[Stored items from a collection]
○ ○ ○
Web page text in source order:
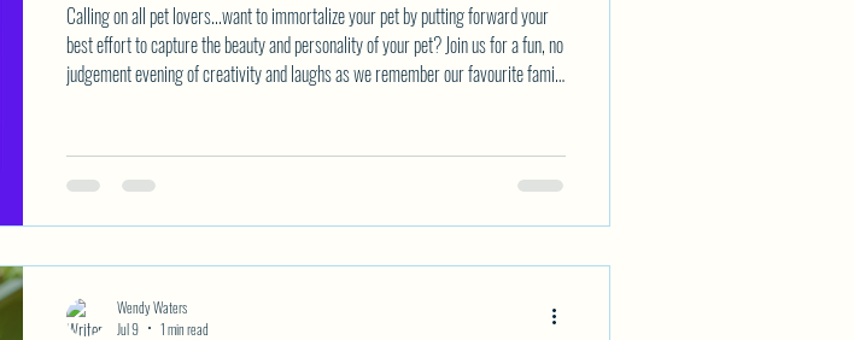
Calling on all pet lovers...want to immortalize your pet by putting forward your
best effort to capture the beauty and personality of your pet? Join us for a fun, no
judgement evening of creativity and laughs as we remember our favourite family
favourite picture of a pet to paint. Email Eventsnwca@gmail.com to reserve your
spot.
Wendy Waters
Jul 9
1 min read
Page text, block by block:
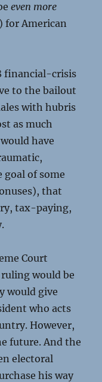
even more
for American
financial-crisis
to the bailout
with hubris
as much
have
goal of some
that
tax-paying,
Court
would be
would give
who acts
However,
future. And the
electoral
his way
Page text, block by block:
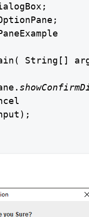
String[]
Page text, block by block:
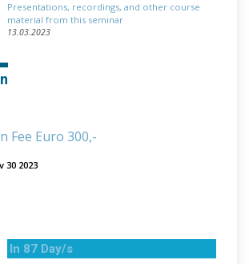
Presentations, recordings, and other course
material from this seminar
13.03.2023
Fee Euro 300,-
30 2023
In 87 Day/s
○ ○ ○
§ **Task item**: Would you please set down the data above again exactly, without its pictures?

§ **Answer box**:
Web page text in source order:
Calling on all pet lovers...want to immortalize your pet by putting forward your
best effort to capture the beauty and personality of your pet? Join us for a fun, no
judgement evening of creativity and laughs as we remember our favourite family
favourite picture of a pet to paint. Email Eventsnwca@gmail.com to reserve your
spot.
Wendy Waters
Jul 9
1 min read
Page text, block by block:
even more
for American
financial-crisis
to the bailout
with hubris
as much
have
goal of some
that
tax-paying,
Court
would be
would give
who acts
However,
future. And the
electoral
his way
Page text, block by block:
String[]
Page text, block by block:
Presentations, recordings, and other course
material from this seminar
13.03.2023
Fee Euro 300,-
30 2023
In 87 Day/s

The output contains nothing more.